"We all receive a life sentence at birth ... It is a sin to break under the weight of it"
Your Mouth is Lovely, by Nancy Richler, has everything that I love in a book. Beautifully detailed characters who grow through time and circumstance. Philosophy that reads like poetry. Language that tells a hard truth gently. Historical relevance. A female focus. It has been a long while since a book has kept me awake until 2 am, and I was disappointed in myself when this one fell on my face as I simply couldn't stay awake any longer.
Your Mouth is Lovely (the title comes from the Song of Solomon and is apparently a blessing Jewish mothers say over their children's first words that the words they speak will stay true and gentle), follows the story of 19 year old Miriam from her birth - and earlier - to her imprisonment in Siberia, from which she is writing her story. Although a story that bounces between the 'in real time' narrator and the story she is telling can be a difficult trope to manage, Richler does it elegantly, with few spoilers and none of importance. Miriam is writing to a daughter she may never know, telling the baby girl the story of how she came to be. In the process, it seems, Miriam also discovers how she came to be who she is, and particularly the influence of her step-mother and the other women who raised her in contrast to the mother who birthed her then immediately drowned herself.

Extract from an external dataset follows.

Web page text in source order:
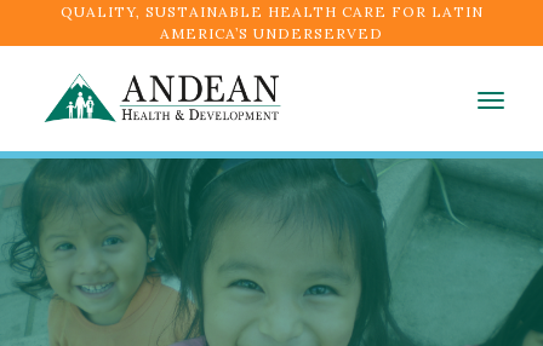
QUALITY, SUSTAINABLE HEALTH CARE FOR LATIN
AMERICA’S UNDERSERVED

Life in Russia at the end of the 19th century was hard for almost everyone (thus the Russian revolution), but especially difficult in the isolated Jewish villages such as the one Miriam calls home. Like the mist from the swamp their village borders, a harsh beauty and struggle colours grey the lives of the people in Miriam's village. Limited options, superstitions, bullying, poverty all encourage the young people - and in particular the young women - towards revolution. While life when she gets to Kiev is not easier, it is a life of Miriam's choosing.
Although the men in Your Mouth is Lovely are a quiet lot, when he does speak Miriam's father Aaron Lev's words stay with you. His theory of water, as his theory of life, gives peace and encouragement. It's a peace and encouragement that linger after the book is back on the shelf. Revolution, riots, struggle, and in the midst of it peace and love and humanity.